**Work request**
Transcribe every entry exactly, leaving out any pictures.

[Provided entries Boundary: Start]

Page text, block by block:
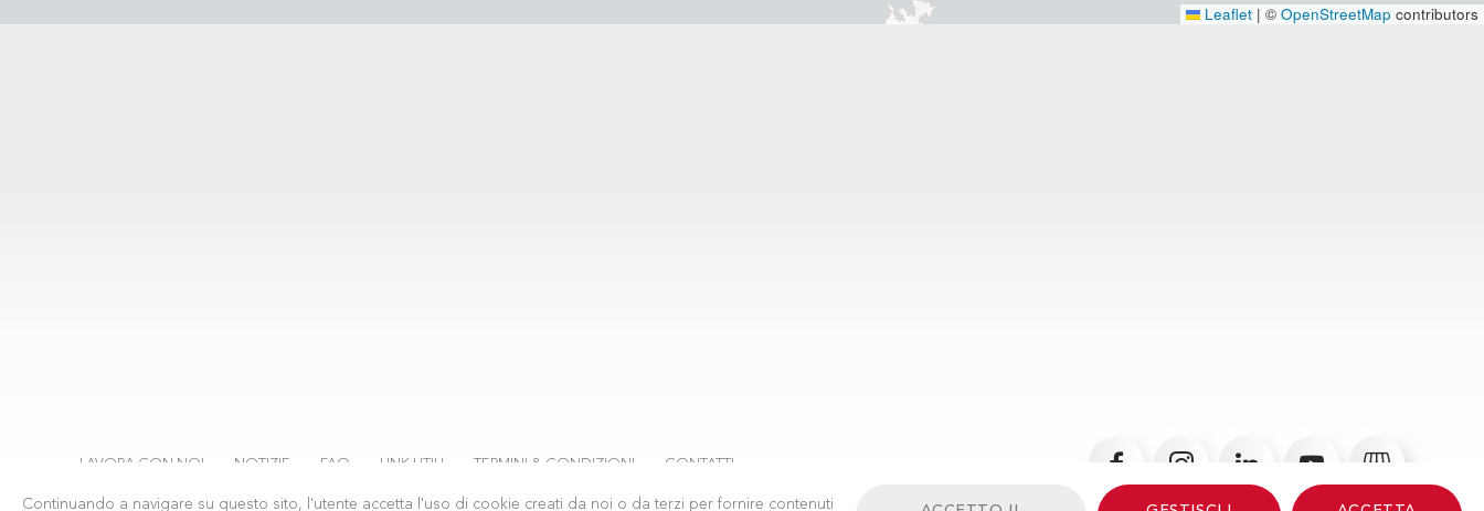
Leaflet | © OpenStreetMap contributors
LAVORA CON NOI NOTIZIE FAQ LINK UTILI TERMINI & CONDIZIONI CONTATTI
Continuando a navigare su questo sito, l'utente accetta l'uso di cookie creati da noi o da terzi per fornire contenuti
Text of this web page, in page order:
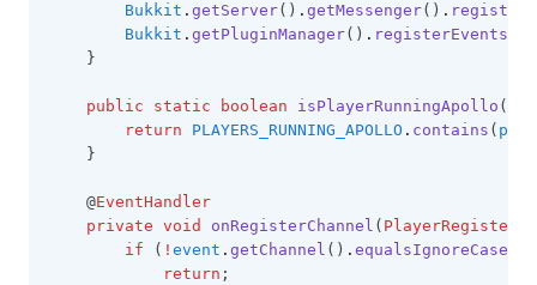
PotionEffects
PvpInfo
Quickplay
Replaymod
Bukkit . getServer() . getMessenger() .
Bukkit . getPluginManager() . registerEvents
    }
public static boolean isPlayerRunningApollo (
return
PLAYERS_RUNNING_APOLLO . contains (
    }
    @
EventHandler
private void onRegisterChannel (
if ( ! event . getChannel () . equalsIgnoreCase
return ;
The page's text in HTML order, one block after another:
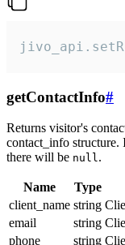
getContactInfo#
Returns visitor's
contact_info
there will be null.
Name Type
client_name string
email
string
phone
string
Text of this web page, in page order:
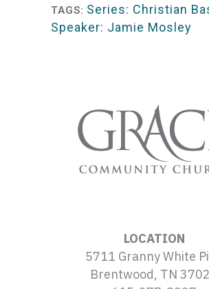
TAGS: Series: Christian
Speaker: Jamie Mosley
LOCATION
5711 Granny White
Brentwood, TN
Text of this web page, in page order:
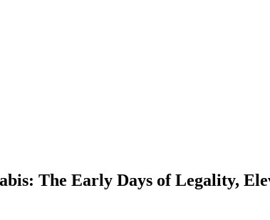
The Early Days of Legality,
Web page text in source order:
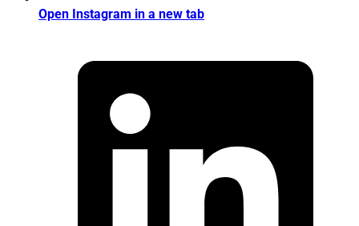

[Provided entries Boundary: End]

**Answer space**
Page text, block by block:
Leaflet | © OpenStreetMap contributors
LAVORA CON NOI NOTIZIE FAQ LINK UTILI TERMINI & CONDIZIONI CONTATTI
Continuando a navigare su questo sito, l'utente accetta l'uso di cookie creati da noi o da terzi per fornire contenuti
Text of this web page, in page order:
PotionEffects
PvpInfo
Quickplay
Replaymod
Bukkit . getServer() . getMessenger() .
Bukkit . getPluginManager() . registerEvents
    }
public static boolean isPlayerRunningApollo (
return
PLAYERS_RUNNING_APOLLO . contains (
    }
    @
EventHandler
private void onRegisterChannel (
if ( ! event . getChannel () . equalsIgnoreCase
return ;
The page's text in HTML order, one block after another:
getContactInfo#
Returns visitor's
contact_info
there will be null.
Name Type
client_name string
email
string
phone
string
Text of this web page, in page order:
TAGS: Series: Christian
Speaker: Jamie Mosley
LOCATION
5711 Granny White
Brentwood, TN
Text of this web page, in page order:
The Early Days of Legality,
Web page text in source order:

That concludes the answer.